(Dataset records)
.....

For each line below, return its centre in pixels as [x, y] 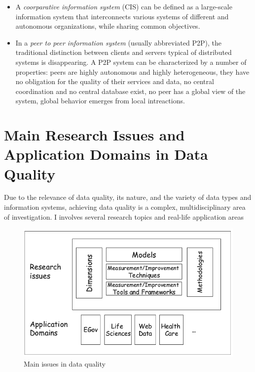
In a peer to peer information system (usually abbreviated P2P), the [118, 42]
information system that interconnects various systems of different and [122, 16]
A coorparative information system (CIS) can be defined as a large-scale [124, 6]
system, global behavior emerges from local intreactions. [100, 101]
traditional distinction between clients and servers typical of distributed [124, 52]
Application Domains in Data [106, 154]
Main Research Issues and [94, 135]
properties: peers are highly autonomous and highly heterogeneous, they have [132, 71]
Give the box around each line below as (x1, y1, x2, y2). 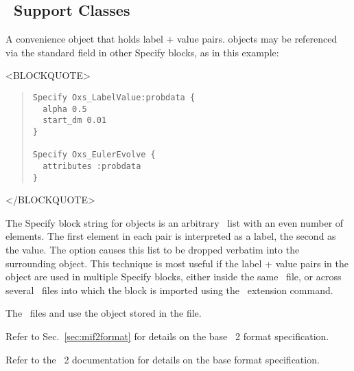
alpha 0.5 (43, 104, 87, 114)
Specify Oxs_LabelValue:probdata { (32, 92, 196, 102)
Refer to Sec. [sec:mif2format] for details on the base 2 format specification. (5, 328, 329, 343)
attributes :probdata (43, 161, 141, 171)
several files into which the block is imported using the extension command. (5, 282, 333, 297)
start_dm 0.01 (43, 115, 107, 126)
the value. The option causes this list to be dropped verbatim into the (5, 243, 300, 257)
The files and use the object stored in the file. (5, 306, 202, 320)
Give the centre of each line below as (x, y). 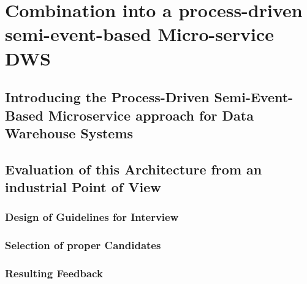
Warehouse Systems (69, 133)
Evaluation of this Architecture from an (134, 169)
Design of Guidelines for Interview (92, 217)
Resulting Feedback (54, 273)
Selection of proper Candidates (83, 245)
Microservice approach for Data (151, 115)
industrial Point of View (83, 187)
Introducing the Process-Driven (107, 97)
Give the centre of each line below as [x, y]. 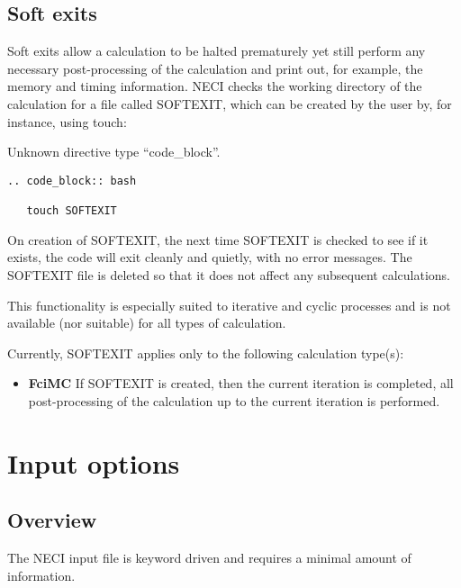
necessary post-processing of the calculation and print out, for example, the [215, 68]
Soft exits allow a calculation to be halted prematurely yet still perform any [217, 51]
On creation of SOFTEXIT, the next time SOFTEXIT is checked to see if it [218, 239]
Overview [52, 520]
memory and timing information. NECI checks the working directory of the [215, 86]
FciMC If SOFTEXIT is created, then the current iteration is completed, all [241, 383]
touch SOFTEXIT [72, 211]
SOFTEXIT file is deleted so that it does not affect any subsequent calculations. [229, 274]
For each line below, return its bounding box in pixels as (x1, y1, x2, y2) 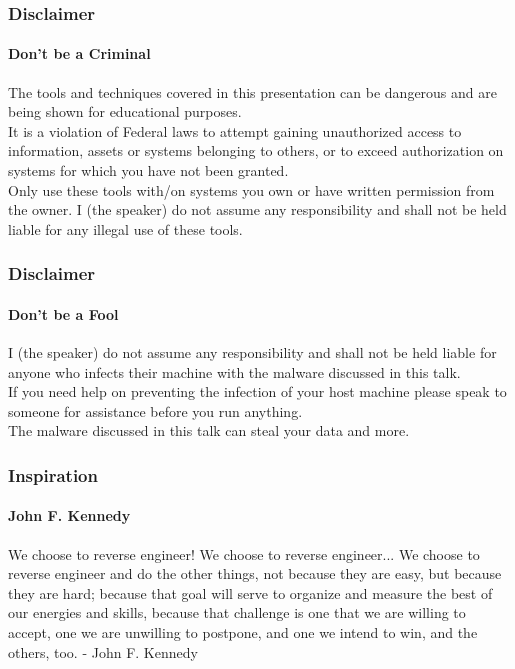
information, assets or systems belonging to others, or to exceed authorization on (8, 140, 504, 161)
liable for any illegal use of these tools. (8, 218, 243, 239)
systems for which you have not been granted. (8, 160, 289, 181)
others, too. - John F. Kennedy (8, 641, 198, 662)
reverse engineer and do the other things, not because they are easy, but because (8, 563, 502, 584)
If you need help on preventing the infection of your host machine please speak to (8, 381, 507, 402)
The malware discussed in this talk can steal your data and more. (8, 420, 410, 441)
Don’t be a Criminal (8, 43, 151, 64)
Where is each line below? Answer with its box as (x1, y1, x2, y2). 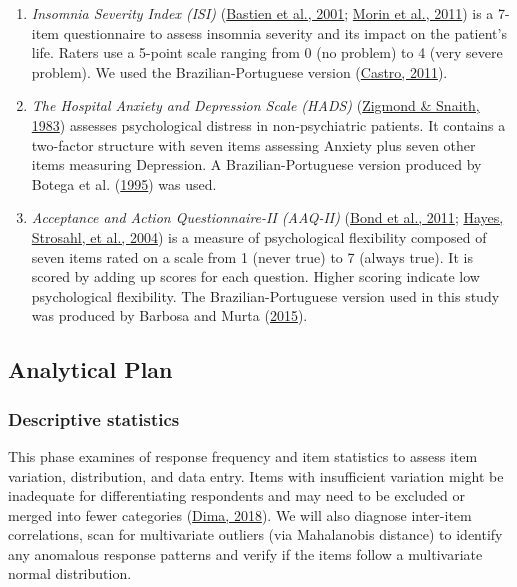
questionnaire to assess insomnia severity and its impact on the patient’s (63, 22, 507, 43)
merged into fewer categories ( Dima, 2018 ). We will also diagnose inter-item (8, 504, 472, 525)
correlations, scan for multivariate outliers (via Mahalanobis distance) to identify (8, 524, 503, 545)
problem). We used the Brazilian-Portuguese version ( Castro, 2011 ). (31, 61, 448, 82)
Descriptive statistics (8, 406, 180, 431)
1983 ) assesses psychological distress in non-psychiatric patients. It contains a (31, 114, 506, 135)
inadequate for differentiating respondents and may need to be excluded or (8, 485, 465, 506)
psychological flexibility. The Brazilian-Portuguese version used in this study (31, 285, 500, 306)

.....

# INSTRUCTIONS TO FOLLOW
Your reply should be nothing but the lines from the one containing "inadequate for differentiating" through the last line above, copied exactly; please include both ends.

# EXPECTED ANSWER
inadequate for differentiating respondents and may need to be excluded or (8, 485, 465, 506)
psychological flexibility. The Brazilian-Portuguese version used in this study (31, 285, 500, 306)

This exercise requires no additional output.